Now we add such a test:
# test_incrmnt.py def test_locking_increment_race(self): def erroring_locking_increment(): # Trying to get a lock when the other thread has it will cause a # CouldNotLock exception - catch it here or the test will fail with self.assertRaises(db.CouldNotLock): incrmnt.locking_increment() with before_after.after('incrmnt.db.get_count', erroring_locking_increment): incrmnt.locking_increment() count = db.get_count() self.assertEqual(count, 1)
Now, at the same time, only one thread can increase the count.
Reduce Competition
We have another problem here. through the above method, if two requests conflict, one will not be registered.
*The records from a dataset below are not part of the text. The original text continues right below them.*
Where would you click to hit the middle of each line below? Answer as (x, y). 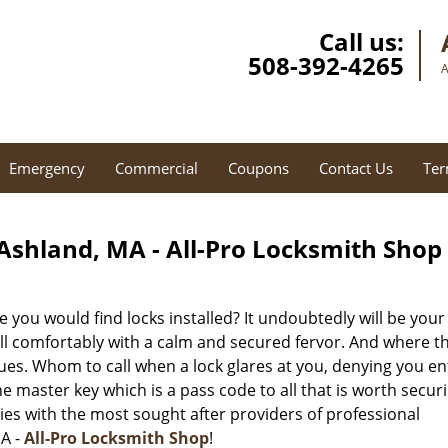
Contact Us (356, 168)
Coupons (258, 168)
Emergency (47, 168)
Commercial (156, 168)
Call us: (361, 41)
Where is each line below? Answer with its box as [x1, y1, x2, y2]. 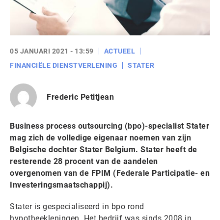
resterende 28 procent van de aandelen [10, 157, 158, 166]
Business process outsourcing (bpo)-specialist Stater [10, 121, 209, 131]
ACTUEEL [104, 47, 135, 55]
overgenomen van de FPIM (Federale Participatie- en [10, 168, 210, 178]
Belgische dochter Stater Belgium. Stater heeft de [10, 145, 197, 154]
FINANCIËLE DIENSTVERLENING [10, 61, 117, 69]
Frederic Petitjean [47, 92, 114, 102]
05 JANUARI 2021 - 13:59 [10, 47, 94, 55]
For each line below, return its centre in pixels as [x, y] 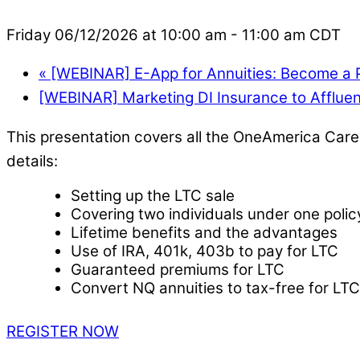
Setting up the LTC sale [153, 195]
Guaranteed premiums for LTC [178, 269]
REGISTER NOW [63, 331]
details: [32, 162]
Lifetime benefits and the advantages [204, 232]
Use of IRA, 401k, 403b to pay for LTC [205, 251]
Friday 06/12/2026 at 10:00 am [117, 35]
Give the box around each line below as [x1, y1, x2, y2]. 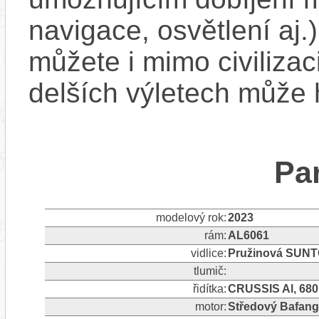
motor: [194, 300, 226, 313]
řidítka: [192, 282, 226, 295]
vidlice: [190, 246, 226, 259]
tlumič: [193, 264, 226, 277]
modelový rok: [155, 211, 226, 224]
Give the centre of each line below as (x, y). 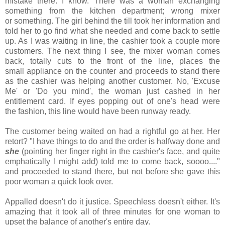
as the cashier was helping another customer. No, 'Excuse (113, 81)
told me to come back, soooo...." (161, 162)
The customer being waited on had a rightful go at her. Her (113, 132)
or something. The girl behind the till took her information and (113, 21)
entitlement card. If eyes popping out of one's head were (113, 101)
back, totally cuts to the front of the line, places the (113, 61)
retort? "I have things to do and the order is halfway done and (113, 142)
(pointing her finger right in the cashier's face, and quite (121, 152)
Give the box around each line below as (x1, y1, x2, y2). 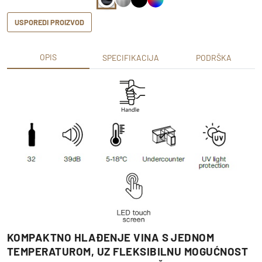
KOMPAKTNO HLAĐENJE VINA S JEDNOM (7, 230, 215, 244)
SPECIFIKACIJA (102, 53, 160, 63)
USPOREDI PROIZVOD (15, 18, 84, 27)
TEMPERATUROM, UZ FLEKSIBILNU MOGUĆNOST (7, 244, 249, 258)
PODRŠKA (195, 53, 232, 63)
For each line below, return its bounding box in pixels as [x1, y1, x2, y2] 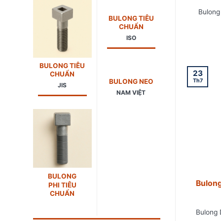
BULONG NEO [109, 77, 153, 86]
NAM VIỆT [116, 88, 146, 96]
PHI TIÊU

To alleviate this problem, we can reconnect the increment to the server (a simple method is to use something similar to funcy retry ):
# incrmnt.py def retrying_locking_increment(): @retry(tries=5, errors=db.CouldNotLock) def _increment(): return locking_increment() return _increment()
When we need more large-scale operations than this method, we can transfer increment to our database as an atomic update or transaction, let them take responsibility wherever they are away from our applications.
Summary
There is no competition for Incrmnt now, so people can happily click for a whole day without worrying that they will not be included.
This is a simple example, but before_after can be used for more complex competition conditions to ensure that your function can correctly handle all situations. Being able to test and reproduce the competitive conditions in a single-threaded environment is critical, allowing you to be more sure that you are dealing with the competition conditions correctly.